◆ **Records for this task**:
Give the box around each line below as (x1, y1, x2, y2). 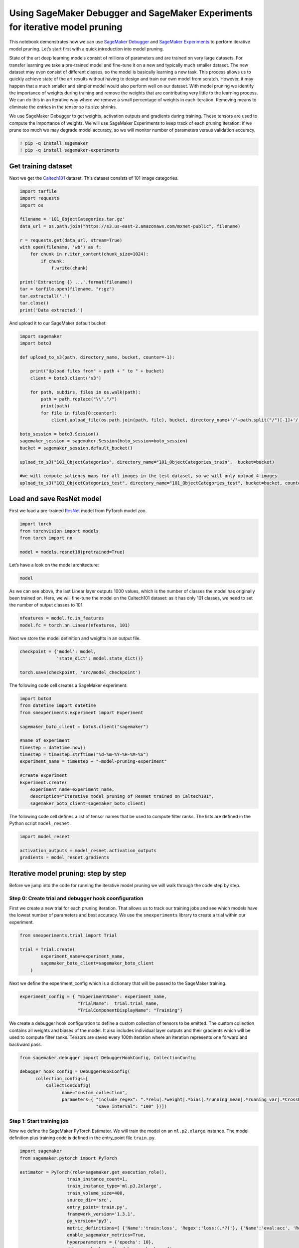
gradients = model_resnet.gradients (19, 855, 110, 861)
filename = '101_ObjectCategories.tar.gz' (19, 216, 125, 222)
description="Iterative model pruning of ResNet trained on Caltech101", (30, 794, 214, 799)
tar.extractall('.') (19, 293, 70, 299)
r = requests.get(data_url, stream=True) (19, 237, 123, 243)
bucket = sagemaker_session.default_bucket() (19, 445, 133, 451)
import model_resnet (19, 834, 70, 840)
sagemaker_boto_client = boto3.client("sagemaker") (19, 724, 149, 729)
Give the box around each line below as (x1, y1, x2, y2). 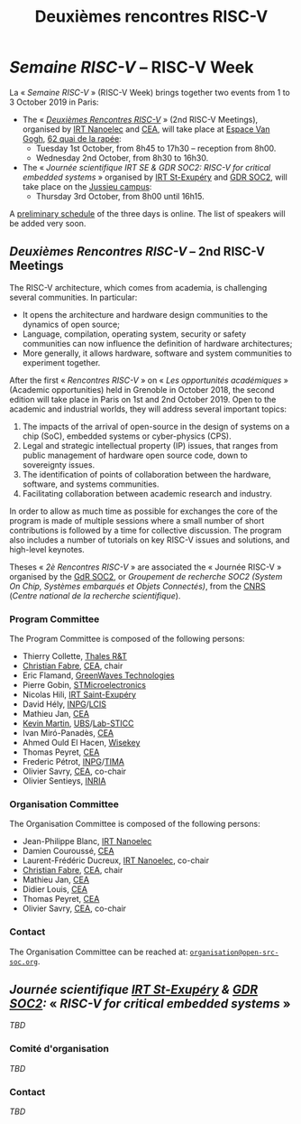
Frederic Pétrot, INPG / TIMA (22, 757, 124, 767)
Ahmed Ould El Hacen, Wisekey (22, 738, 141, 748)
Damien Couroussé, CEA (22, 846, 114, 857)
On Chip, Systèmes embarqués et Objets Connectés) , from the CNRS (9, 581, 266, 591)
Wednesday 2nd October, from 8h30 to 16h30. (35, 152, 209, 163)
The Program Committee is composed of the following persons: (9, 634, 245, 645)
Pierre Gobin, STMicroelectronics (22, 680, 147, 691)
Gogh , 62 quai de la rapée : (22, 133, 122, 144)
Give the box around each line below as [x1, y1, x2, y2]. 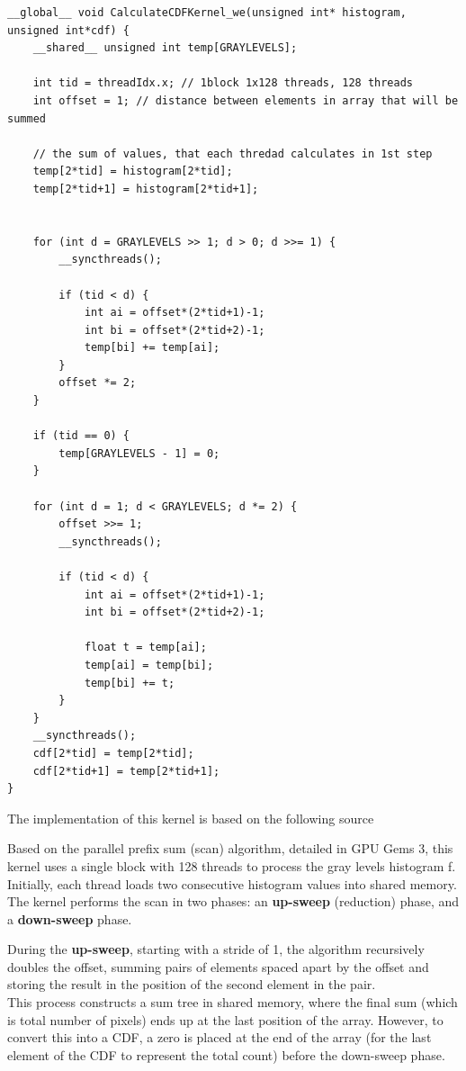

◆ **What is expected**:
Please go through the material and return each line where the word "from" appears.

◆ **Result of the exercise**:
On Chip, Systèmes embarqués et Objets Connectés) , from the CNRS (9, 581, 266, 591)
Wednesday 2nd October, from 8h30 to 16h30. (35, 152, 209, 163)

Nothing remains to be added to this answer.